• **Work to be completed**:
Dropping every picture, set down exactly the lines in the entries below, starting with the line with "Pediatrické dávkovanie" and going on through the line with "spørger ind til?".

(Records from a collection)
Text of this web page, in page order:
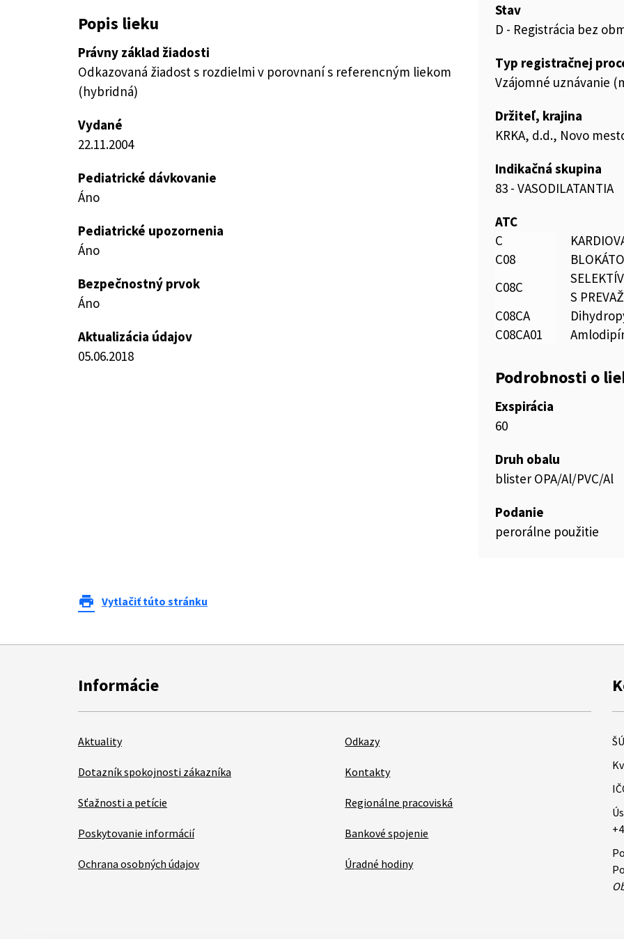
Popis lieku
Právny základ žiadosti
Odkazovaná žiadost s rozdielmi v porovnaní s referencným liekom
(hybridná)
Vydané
22.11.2004
Pediatrické dávkovanie
Áno
Pediatrické upozornenia
Áno
Bezpečnostný prvok
Áno
Aktualizácia údajov
05.06.2018
Stav
D - Registrácia bez
Typ registračnej
Vzájomné uznávanie
Držiteľ, krajina
KRKA, d.d., Novo
Indikačná skupina
83 - VASODILATANTIA
ATC
C
C08
C08C
S
C08CA
C08CA01
Podrobnosti o
Exspirácia
60
Druh obalu
blister OPA/Al/PVC/Al
Podanie
perorálne použitie
print Vytlačiť túto stránku
Informácie
Aktuality
Dotazník spokojnosti zákazníka
Sťažnosti a petície
Poskytovanie informácií
Ochrana osobných údajov
Odkazy
Kontakty
Regionálne pracoviská
Bankové spojenie
Úradné hodiny
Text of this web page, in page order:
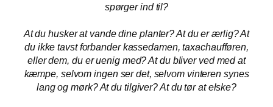
spørger ind til?
At du husker at vande dine planter? At du er ærlig? At
du ikke tavst forbander kassedamen, taxachaufføren,
eller dem, du er uenig med? At du bliver ved med at
kæmpe, selvom ingen ser det, selvom vinteren synes
lang og mørk? At du tilgiver? At du tør at elske?
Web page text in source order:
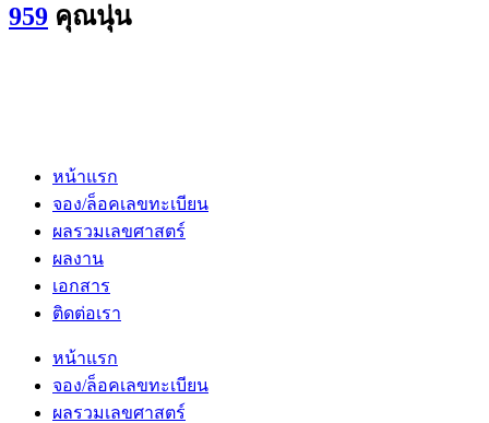
959 คุณนุ่น
หน้าแรก
จอง/ล็อคเลขทะเบียน
ผลรวมเลขศาสตร์
ผลงาน
เอกสาร
ติดต่อเรา
หน้าแรก
จอง/ล็อคเลขทะเบียน
ผลรวมเลขศาสตร์
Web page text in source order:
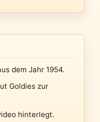
dem Jahr 1954.
Goldies zur
hinterlegt.
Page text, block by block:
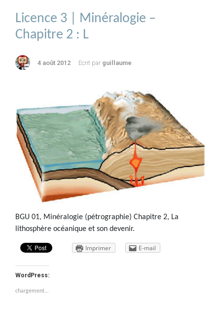
Licence 3 | Minéralogie –
Chapitre 2 : L
4 août 2012 Ecrit par guillaume
BGU 01, Minéralogie (pétrographie) Chapitre 2, La
lithosphère océanique et son devenir.
Imprimer E-mail
WordPress:
chargement…
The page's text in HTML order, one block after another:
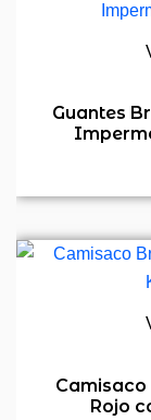
Guantes
Camisaco
Rojo
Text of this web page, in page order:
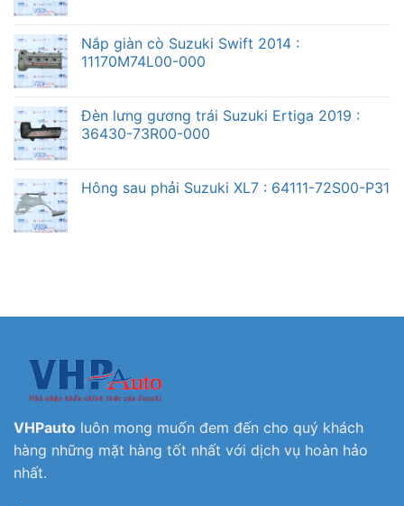
Nắp giàn cò Suzuki Swift 2014 :
11170M74L00-000
Đèn lưng gương trái Suzuki Ertiga 2019 :
36430-73R00-000
Hông sau phải Suzuki XL7 : 64111-72S00-P31
VHPauto luôn mong muốn đem đến cho quý khách
hàng những mặt hàng tốt nhất với dịch vụ hoàn hảo
nhất.
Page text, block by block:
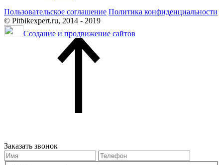
Пользовательское соглашение Политика конфиденциальности
© Pitbikexpert.ru, 2014 - 2019
Создание и продвижение сайтов
Заказать звонок
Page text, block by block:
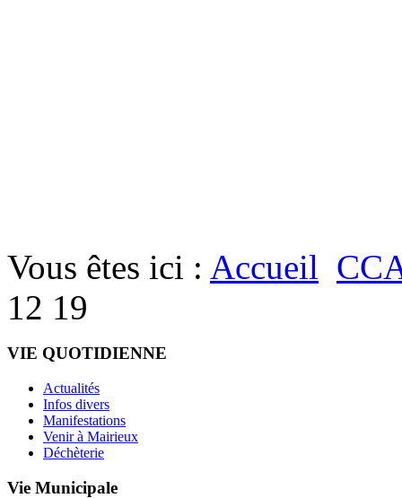
Vous êtes ici : Accueil
12 19
VIE QUOTIDIENNE
Actualités
Infos divers
Manifestations
Venir à Mairieux
Déchèterie
Vie Municipale
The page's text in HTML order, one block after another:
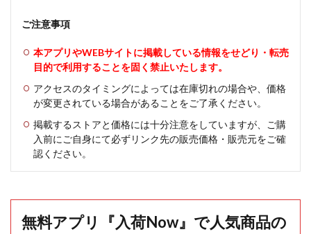
ご注意事項
本アプリやWEBサイトに掲載している情報をせどり・転売
目的で利用することを固く禁止いたします。
アクセスのタイミングによっては在庫切れの場合や、価格
が変更されている場合があることをご了承ください。
掲載するストアと価格には十分注意をしていますが、ご購
入前にご自身にて必ずリンク先の販売価格・販売元をご確
認ください。
無料アプリ『入荷Now』で人気商品の
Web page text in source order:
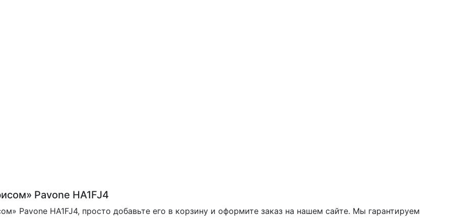
Pavone HA1FJ4
Pavone HA1FJ4, просто добавьте его в корзину и оформите заказ на нашем сайте. Мы гарантируем

• **Task response**:
Pediatrické dávkovanie
Áno
Pediatrické upozornenia
Áno
Bezpečnostný prvok
Áno
Aktualizácia údajov
05.06.2018
Stav
D - Registrácia bez
Typ registračnej
Vzájomné uznávanie
Držiteľ, krajina
KRKA, d.d., Novo
Indikačná skupina
83 - VASODILATANTIA
ATC
C
C08
C08C
S
C08CA
C08CA01
Podrobnosti o
Exspirácia
60
Druh obalu
blister OPA/Al/PVC/Al
Podanie
perorálne použitie
print Vytlačiť túto stránku
Informácie
Aktuality
Dotazník spokojnosti zákazníka
Sťažnosti a petície
Poskytovanie informácií
Ochrana osobných údajov
Odkazy
Kontakty
Regionálne pracoviská
Bankové spojenie
Úradné hodiny
Text of this web page, in page order:
spørger ind til?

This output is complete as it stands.